* _DIRECTIONS FOR THIS TASK_: Copy, exactly and without additions, every line in the records below from the one holding "constants (23, 83)" through the one holding "const response = await", both ends included.

(Data entries)
╔══

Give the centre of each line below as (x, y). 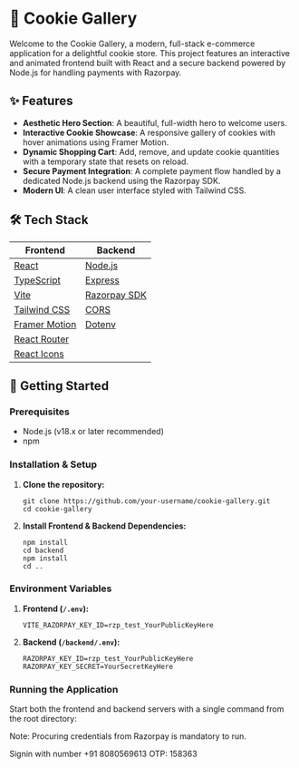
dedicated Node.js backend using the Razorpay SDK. (121, 180)
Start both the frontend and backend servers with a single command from (147, 709)
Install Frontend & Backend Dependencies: (104, 526)
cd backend (43, 550)
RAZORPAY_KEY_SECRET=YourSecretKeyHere (98, 666)
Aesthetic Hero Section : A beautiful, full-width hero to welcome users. (154, 122)
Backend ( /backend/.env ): (71, 642)
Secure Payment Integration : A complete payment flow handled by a (151, 170)
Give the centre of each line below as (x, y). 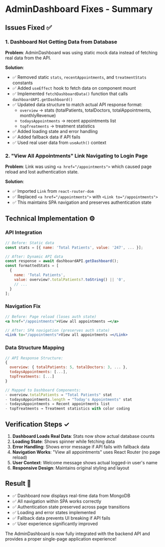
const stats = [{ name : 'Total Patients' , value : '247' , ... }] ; (74, 248)
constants (23, 83)
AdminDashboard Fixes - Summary (79, 9)
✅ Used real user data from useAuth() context (59, 142)
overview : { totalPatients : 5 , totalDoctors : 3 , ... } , (69, 367)
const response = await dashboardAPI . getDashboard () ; (62, 261)
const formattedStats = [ (32, 266)
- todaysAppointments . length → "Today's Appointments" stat (69, 400)
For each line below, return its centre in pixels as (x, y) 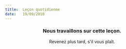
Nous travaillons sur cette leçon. (82, 31)
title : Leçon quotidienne (32, 9)
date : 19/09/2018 (25, 14)
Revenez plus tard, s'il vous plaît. (82, 41)
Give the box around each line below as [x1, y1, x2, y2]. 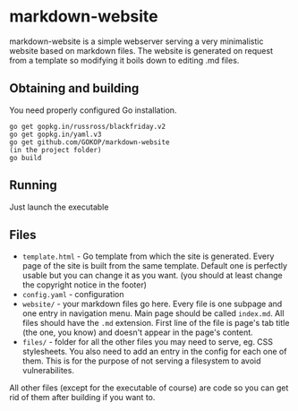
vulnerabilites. [21, 365, 74, 376]
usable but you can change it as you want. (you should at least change [21, 270, 284, 281]
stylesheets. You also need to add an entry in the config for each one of [21, 347, 287, 357]
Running [9, 177, 58, 193]
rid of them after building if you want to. [9, 392, 156, 403]
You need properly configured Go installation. [9, 105, 177, 116]
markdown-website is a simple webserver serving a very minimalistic [9, 36, 264, 47]
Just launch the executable [9, 201, 109, 212]
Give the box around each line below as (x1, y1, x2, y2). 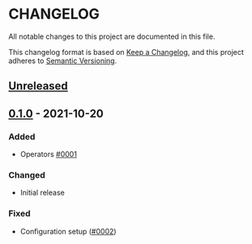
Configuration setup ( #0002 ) (19, 226, 117, 236)
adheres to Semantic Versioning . (8, 56, 117, 65)
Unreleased (8, 79, 69, 93)
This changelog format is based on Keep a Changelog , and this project (8, 47, 245, 57)
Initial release (19, 187, 65, 198)
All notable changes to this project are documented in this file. (8, 32, 216, 41)
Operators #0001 (19, 149, 77, 159)
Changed (8, 169, 46, 180)
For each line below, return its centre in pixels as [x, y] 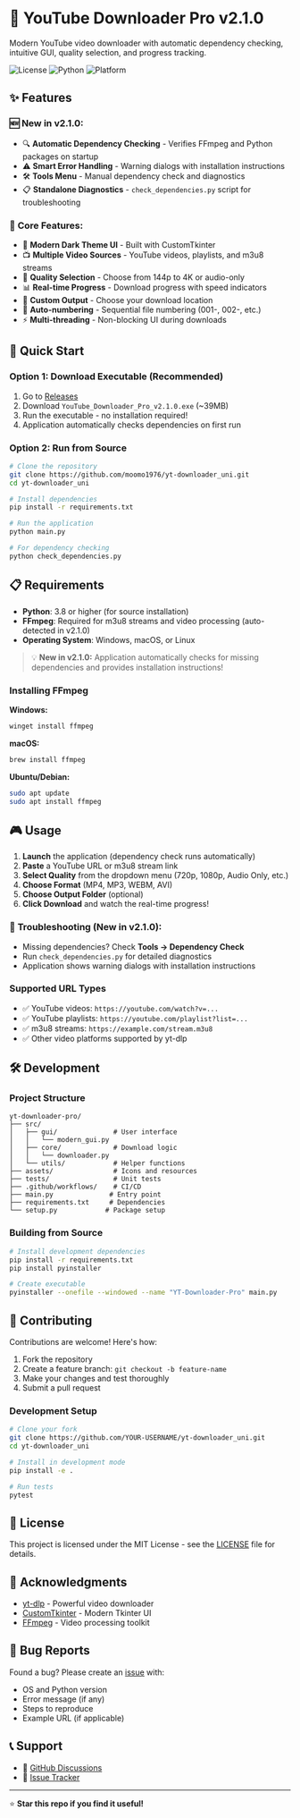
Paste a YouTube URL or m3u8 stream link [100, 866]
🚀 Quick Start [47, 351]
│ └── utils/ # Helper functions [97, 1163]
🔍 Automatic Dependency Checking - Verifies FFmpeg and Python [147, 143]
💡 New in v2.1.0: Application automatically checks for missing [145, 657]
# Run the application [51, 524]
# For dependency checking [59, 548]
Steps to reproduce [58, 1708]
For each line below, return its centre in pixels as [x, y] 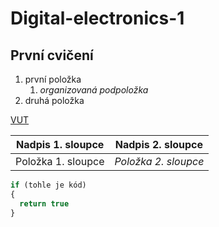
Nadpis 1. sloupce [60, 144]
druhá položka [54, 100]
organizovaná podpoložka [94, 90]
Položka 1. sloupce [60, 161]
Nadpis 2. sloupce [159, 144]
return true [44, 203]
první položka [53, 79]
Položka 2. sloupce [159, 161]
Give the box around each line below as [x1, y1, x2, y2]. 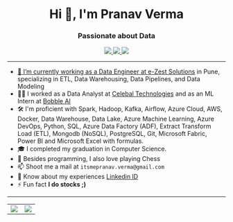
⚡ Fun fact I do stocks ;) [17, 180, 87, 189]
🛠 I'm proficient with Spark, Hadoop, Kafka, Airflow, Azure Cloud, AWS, [17, 105, 223, 113]
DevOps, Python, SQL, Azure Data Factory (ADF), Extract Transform [17, 122, 212, 130]
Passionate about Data [77, 31, 156, 41]
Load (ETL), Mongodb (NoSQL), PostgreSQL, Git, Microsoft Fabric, [17, 130, 207, 138]
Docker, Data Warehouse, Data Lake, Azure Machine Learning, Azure [17, 114, 215, 123]
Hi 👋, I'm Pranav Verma [49, 6, 184, 22]
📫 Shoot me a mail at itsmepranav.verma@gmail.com [17, 162, 165, 171]
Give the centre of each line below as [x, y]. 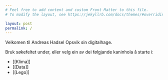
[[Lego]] [21, 72]
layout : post [19, 23]
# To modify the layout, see [35, 14]
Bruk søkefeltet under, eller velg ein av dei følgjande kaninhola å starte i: [79, 52]
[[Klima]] [21, 62]
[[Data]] [20, 67]
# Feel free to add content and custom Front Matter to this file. [77, 10]
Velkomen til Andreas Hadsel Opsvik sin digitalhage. [59, 42]
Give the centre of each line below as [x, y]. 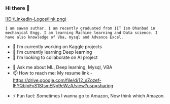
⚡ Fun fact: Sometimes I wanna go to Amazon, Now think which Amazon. [89, 96]
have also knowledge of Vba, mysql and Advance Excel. [64, 38]
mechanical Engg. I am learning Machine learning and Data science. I [81, 33]
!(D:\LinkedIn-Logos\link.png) [36, 19]
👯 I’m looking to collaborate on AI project [55, 57]
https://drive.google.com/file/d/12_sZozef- [57, 80]
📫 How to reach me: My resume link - [53, 73]
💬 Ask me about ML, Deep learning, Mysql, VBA [62, 67]
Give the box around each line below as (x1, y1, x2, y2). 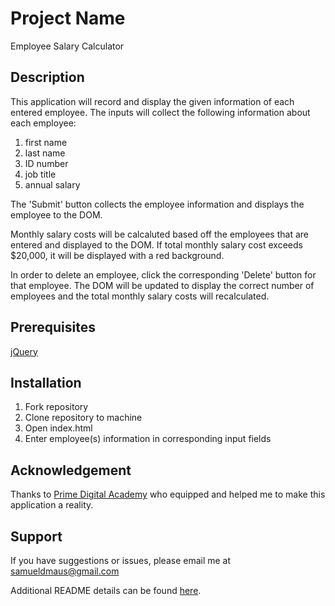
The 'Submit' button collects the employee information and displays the (10, 198, 305, 210)
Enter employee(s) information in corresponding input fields (24, 433, 272, 445)
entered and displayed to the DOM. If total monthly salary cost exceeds (10, 238, 303, 251)
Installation (10, 374, 82, 391)
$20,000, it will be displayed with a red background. (10, 249, 225, 261)
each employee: (10, 117, 77, 129)
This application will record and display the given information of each (10, 95, 295, 107)
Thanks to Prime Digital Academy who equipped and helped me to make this (10, 488, 326, 501)

╚══

* _ANSWER FOR THE TASK_:
constants (23, 83)
AdminDashboard Fixes - Summary (79, 9)
✅ Used real user data from useAuth() context (59, 142)
overview : { totalPatients : 5 , totalDoctors : 3 , ... } , (69, 367)
const response = await dashboardAPI . getDashboard () ; (62, 261)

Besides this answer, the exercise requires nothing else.